Я вспомнила, что недавно мама называла Вику солнышком. Удивительно, как быстро, как мгновенно все было забыто, вычеркнуто, стерто. С какой ненавистью смотрела мама на Вику! Как будто не глупость Вика сделала, а продуманно навела беду.

Так мы все стояли, когда в незахлопнувшуюся дверь вошла Шполянская-старшая, в отличие от нас вся прибранная, спокойная, веки приспущены, наведены зеленым и выражают упрек.

— Узнаешь? — Мать повела подбородком в сторону монет, затерявшихся между тюбиками и плоскими коробочками «тона». — Я тебя спрашиваю, узнаешь?

Викина мать опасливо сделала шаг вперед и рассмеялась:

— А то ты раньше не знала, что они красятся?

— Нет, ты это узнаешь? — Мать рванула ворот, как будто ей вот-вот должно было стать дурно. Другой рукой она подхватила со стола и поднесла к самому носу Шполянской две монеты. — Узнаешь?

— Нет.

— Нет?

— Я тебе говорю — нет!

— Тогда спросим у твоей дочери, откуда она приволокла их к нам в дом?

— Вика?

И вот мы вчетвером стояли вокруг стола, и разгадка вся была в руках Вики. Не сама же она в конце концов откопала золото? С таким вопросом мы все смотрели на нее, а она на нас не смотрела. Лицо у нее было не вызывающее, не упрямое, просто другое. По этому непохожему и некрасивому лицу я видела, как ей плохо.

— Вика! — теперь настала очередь Шполянской-старшей трясти дочь за плечи, что она и проделала с большим энтузиазмом. — Вика, я знаю, тут замешан этот негодяй, этот Поливанов! Вика, отвечай, ты даже не представляешь, в какую историю можешь влететь!

— А что им представлять? Мы же до шестнадцати лет любую беду от них отводили! Привыкли на чужих спинах в рай ехать! — Мама теперь говорила медленно, достойно, безо всякой дрожи в голосе.

Еще бы!

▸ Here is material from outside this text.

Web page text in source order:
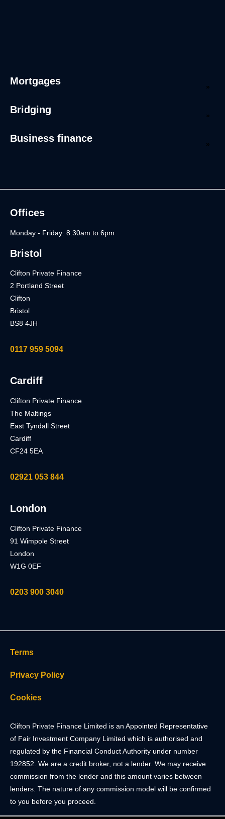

Отец не только оказался вне подозрений — можно было при помощи находки, сделанной в Викиной косметичке, всему миру объяснить — не виновен!

Мне же было как-то не по себе. С одной стороны, укрывательство кладов — уголовное преступление. С другой — Вика кинулась ко мне за помощью, а что вышло? И потом, я просто жалела Вику. И тогда, когда голова ее моталась из стороны в сторону, а на лице не было никакого, ну просто никакого выражения. И сейчас, когда мы как бы объединились против нее. А она стояла одна с той стороны стола, и на лице ее опять не было никакого выражения. Она предоставляла нам делать все, что угодно, но ни помочь, ни сопротивляться не собиралась.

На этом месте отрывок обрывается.